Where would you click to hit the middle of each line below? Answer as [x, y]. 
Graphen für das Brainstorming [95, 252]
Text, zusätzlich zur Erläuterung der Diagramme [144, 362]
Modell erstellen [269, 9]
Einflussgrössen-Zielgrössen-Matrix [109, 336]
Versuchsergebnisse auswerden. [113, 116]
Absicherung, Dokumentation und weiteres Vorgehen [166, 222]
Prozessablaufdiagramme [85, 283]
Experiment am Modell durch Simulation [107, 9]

EXERCISE DETAILS: Repeat each record word for word.

FINISHED TASK:
Where would you click to hit the middle of each line below? Answer as [x, y]. 
Graphen für das Brainstorming [95, 252]
Text, zusätzlich zur Erläuterung der Diagramme [144, 362]
Modell erstellen [269, 9]
Einflussgrössen-Zielgrössen-Matrix [109, 336]
Versuchsergebnisse auswerden. [113, 116]
Absicherung, Dokumentation und weiteres Vorgehen [166, 222]
Prozessablaufdiagramme [85, 283]
Experiment am Modell durch Simulation [107, 9]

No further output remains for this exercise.